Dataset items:
________________________

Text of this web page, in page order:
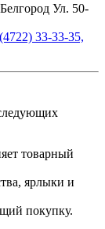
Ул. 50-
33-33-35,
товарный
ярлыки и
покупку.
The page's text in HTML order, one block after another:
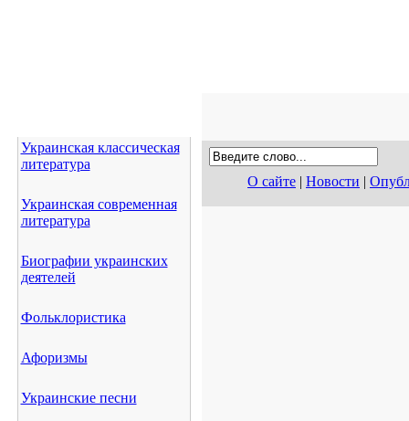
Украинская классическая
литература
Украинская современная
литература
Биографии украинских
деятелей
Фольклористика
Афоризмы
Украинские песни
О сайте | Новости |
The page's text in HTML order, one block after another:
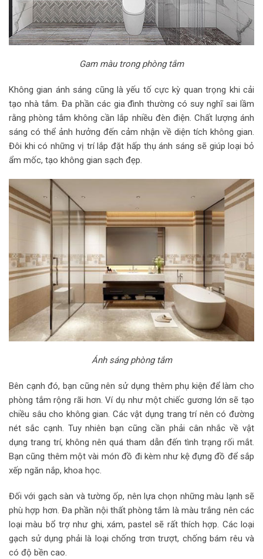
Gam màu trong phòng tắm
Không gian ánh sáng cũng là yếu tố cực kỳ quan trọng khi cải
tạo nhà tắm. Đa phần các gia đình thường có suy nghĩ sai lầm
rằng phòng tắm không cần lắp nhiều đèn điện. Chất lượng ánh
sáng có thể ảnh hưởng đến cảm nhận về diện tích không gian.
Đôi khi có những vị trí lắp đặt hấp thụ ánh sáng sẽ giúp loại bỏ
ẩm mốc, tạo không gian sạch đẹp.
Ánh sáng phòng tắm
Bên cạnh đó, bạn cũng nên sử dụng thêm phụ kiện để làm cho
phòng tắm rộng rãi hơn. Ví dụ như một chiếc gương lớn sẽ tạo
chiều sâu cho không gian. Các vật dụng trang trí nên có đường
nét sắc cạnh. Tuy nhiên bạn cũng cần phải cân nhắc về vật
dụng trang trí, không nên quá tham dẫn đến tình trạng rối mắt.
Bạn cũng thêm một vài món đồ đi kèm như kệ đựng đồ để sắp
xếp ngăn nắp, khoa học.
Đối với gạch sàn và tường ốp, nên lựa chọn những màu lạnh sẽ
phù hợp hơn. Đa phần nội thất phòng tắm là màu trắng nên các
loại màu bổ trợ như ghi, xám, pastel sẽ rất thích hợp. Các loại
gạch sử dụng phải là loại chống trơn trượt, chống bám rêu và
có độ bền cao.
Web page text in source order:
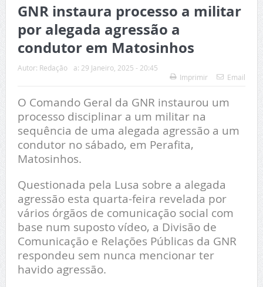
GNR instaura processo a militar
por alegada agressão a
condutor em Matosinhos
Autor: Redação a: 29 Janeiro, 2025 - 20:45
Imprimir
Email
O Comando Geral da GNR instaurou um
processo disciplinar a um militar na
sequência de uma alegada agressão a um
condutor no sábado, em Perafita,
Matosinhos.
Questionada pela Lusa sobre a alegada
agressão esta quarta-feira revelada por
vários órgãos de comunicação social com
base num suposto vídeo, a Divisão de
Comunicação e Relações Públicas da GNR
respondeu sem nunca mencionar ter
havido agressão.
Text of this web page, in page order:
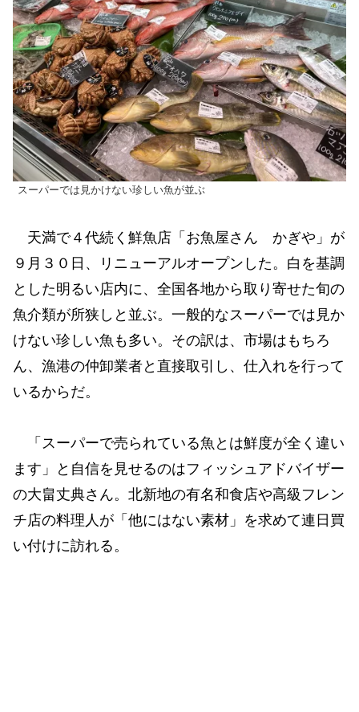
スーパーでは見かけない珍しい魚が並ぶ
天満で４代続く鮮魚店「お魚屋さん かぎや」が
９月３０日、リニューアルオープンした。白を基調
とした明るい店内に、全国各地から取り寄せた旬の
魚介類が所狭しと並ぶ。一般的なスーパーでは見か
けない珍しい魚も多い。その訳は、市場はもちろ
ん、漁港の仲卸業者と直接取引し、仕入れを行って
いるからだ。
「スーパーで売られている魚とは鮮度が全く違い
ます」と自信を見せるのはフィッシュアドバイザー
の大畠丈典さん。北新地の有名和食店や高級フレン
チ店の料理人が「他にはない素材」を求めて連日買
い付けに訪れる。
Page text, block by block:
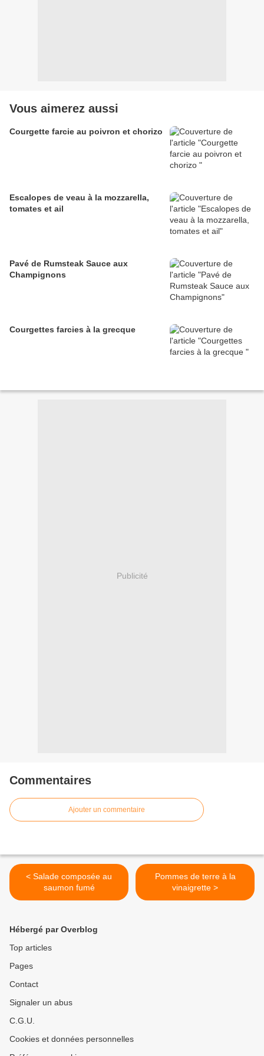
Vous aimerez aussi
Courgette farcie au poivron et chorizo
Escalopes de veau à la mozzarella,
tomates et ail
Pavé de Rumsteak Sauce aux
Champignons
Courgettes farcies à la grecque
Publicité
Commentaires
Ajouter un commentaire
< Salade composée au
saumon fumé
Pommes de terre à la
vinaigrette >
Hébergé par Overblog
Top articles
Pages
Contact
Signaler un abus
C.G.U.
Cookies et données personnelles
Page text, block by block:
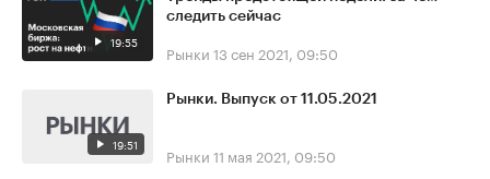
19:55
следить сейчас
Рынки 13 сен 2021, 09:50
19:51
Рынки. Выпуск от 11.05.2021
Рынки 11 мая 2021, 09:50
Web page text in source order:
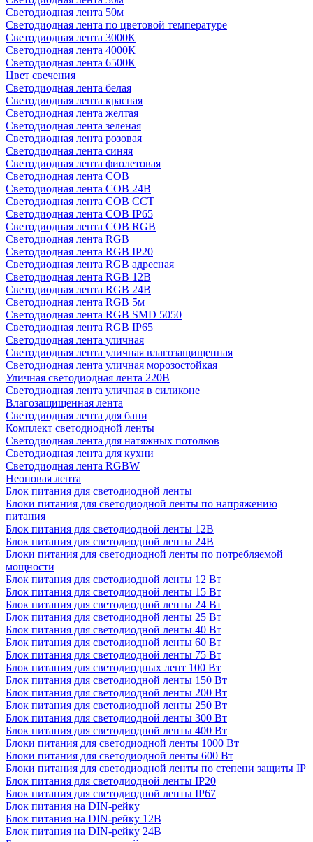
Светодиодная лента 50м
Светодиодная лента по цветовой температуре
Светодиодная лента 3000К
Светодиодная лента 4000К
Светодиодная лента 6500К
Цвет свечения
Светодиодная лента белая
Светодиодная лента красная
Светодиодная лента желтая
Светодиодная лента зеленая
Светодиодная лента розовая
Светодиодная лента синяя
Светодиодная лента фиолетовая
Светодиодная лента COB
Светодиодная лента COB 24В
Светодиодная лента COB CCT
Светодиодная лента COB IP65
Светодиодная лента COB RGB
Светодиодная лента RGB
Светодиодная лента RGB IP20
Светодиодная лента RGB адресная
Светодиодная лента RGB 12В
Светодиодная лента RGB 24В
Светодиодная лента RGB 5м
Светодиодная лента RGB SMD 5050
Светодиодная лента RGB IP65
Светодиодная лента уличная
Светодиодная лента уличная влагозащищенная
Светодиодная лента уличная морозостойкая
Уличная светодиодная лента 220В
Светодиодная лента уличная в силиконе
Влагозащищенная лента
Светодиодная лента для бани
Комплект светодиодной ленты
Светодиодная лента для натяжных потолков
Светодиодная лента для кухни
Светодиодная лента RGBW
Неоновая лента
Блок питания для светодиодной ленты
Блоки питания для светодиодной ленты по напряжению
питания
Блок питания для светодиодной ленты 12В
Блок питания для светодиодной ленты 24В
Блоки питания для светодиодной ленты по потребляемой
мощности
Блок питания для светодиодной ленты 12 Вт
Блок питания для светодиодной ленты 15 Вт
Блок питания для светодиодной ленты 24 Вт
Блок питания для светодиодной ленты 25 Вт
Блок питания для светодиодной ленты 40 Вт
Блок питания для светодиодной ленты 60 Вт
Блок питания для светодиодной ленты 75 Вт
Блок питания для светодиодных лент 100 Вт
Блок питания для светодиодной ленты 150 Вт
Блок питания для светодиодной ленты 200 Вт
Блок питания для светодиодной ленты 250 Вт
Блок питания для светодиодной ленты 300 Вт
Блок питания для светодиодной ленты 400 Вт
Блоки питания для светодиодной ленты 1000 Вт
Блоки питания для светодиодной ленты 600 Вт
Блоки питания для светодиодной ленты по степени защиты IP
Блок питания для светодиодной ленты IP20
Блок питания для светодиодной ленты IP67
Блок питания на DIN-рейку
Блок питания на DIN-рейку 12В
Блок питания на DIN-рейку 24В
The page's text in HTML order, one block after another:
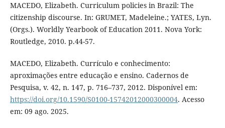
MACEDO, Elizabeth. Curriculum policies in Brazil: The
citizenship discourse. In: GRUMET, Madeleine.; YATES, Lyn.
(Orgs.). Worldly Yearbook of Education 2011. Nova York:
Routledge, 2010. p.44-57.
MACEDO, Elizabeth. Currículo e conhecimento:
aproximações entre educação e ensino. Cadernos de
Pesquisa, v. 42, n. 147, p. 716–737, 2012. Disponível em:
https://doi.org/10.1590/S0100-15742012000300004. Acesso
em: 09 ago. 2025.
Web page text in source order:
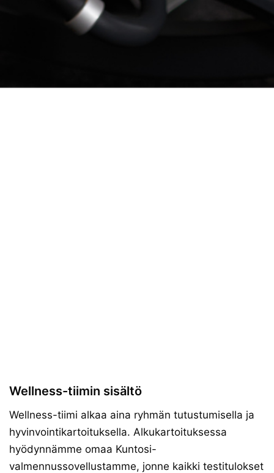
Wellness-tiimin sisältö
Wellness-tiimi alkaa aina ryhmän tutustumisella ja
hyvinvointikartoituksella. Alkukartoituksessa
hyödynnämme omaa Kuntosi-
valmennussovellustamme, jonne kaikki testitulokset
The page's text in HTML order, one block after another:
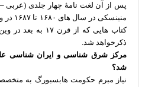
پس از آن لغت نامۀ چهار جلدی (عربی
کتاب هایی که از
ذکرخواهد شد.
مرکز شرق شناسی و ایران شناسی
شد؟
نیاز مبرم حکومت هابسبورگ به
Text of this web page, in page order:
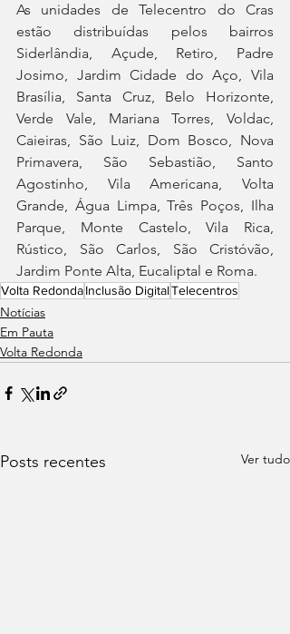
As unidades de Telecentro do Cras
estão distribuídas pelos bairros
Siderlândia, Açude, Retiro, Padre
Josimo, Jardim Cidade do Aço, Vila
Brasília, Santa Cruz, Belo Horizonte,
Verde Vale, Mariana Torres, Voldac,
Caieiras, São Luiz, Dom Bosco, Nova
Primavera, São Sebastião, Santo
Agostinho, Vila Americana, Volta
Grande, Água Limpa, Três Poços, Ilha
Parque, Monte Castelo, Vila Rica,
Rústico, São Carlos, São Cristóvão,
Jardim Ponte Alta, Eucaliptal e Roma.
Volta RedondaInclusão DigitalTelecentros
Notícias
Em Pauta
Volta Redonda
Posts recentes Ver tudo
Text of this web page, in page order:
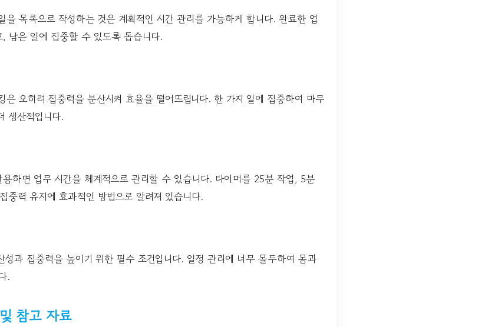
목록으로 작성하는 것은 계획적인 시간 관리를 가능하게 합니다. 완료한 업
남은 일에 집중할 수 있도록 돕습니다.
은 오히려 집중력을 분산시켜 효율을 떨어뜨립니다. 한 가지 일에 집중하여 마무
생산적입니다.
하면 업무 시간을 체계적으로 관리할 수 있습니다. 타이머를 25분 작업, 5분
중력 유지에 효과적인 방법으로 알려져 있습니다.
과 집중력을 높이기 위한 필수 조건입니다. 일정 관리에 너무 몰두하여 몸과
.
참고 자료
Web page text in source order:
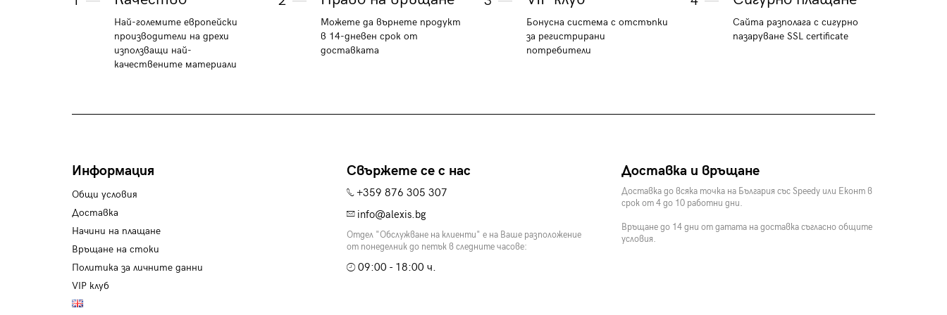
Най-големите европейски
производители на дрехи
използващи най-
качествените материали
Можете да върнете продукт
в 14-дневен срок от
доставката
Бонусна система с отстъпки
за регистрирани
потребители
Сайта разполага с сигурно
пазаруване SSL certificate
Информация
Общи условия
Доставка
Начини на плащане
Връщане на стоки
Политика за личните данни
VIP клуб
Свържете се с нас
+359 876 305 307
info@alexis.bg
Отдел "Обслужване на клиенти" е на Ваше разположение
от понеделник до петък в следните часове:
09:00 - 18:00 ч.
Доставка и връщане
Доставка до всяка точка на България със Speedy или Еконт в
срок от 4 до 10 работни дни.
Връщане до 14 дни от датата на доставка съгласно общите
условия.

________________________

◆ TASK DESCRIPTION
Nothing except the lines from the one containing "havido agressão." through the one containing "Светодиодная лента желтая" should appear in the answer, exactly as above and without pictures.

◆ EXPECTED ANSWER
havido agressão.
Text of this web page, in page order:
スーパーでは見かけない珍しい魚が並ぶ
天満で４代続く鮮魚店「お魚屋さん かぎや」が
９月３０日、リニューアルオープンした。白を基調
とした明るい店内に、全国各地から取り寄せた旬の
魚介類が所狭しと並ぶ。一般的なスーパーでは見か
けない珍しい魚も多い。その訳は、市場はもちろ
ん、漁港の仲卸業者と直接取引し、仕入れを行って
いるからだ。
「スーパーで売られている魚とは鮮度が全く違い
ます」と自信を見せるのはフィッシュアドバイザー
の大畠丈典さん。北新地の有名和食店や高級フレン
チ店の料理人が「他にはない素材」を求めて連日買
い付けに訪れる。
Page text, block by block:
Vous aimerez aussi
Courgette farcie au poivron et chorizo
Escalopes de veau à la mozzarella,
tomates et ail
Pavé de Rumsteak Sauce aux
Champignons
Courgettes farcies à la grecque
Publicité
Commentaires
Ajouter un commentaire
< Salade composée au
saumon fumé
Pommes de terre à la
vinaigrette >
Hébergé par Overblog
Top articles
Pages
Contact
Signaler un abus
C.G.U.
Cookies et données personnelles
Page text, block by block:
19:55
следить сейчас
Рынки 13 сен 2021, 09:50
19:51
Рынки. Выпуск от 11.05.2021
Рынки 11 мая 2021, 09:50
Web page text in source order:
Светодиодная лента 50м
Светодиодная лента по цветовой температуре
Светодиодная лента 3000К
Светодиодная лента 4000К
Светодиодная лента 6500К
Цвет свечения
Светодиодная лента белая
Светодиодная лента красная
Светодиодная лента желтая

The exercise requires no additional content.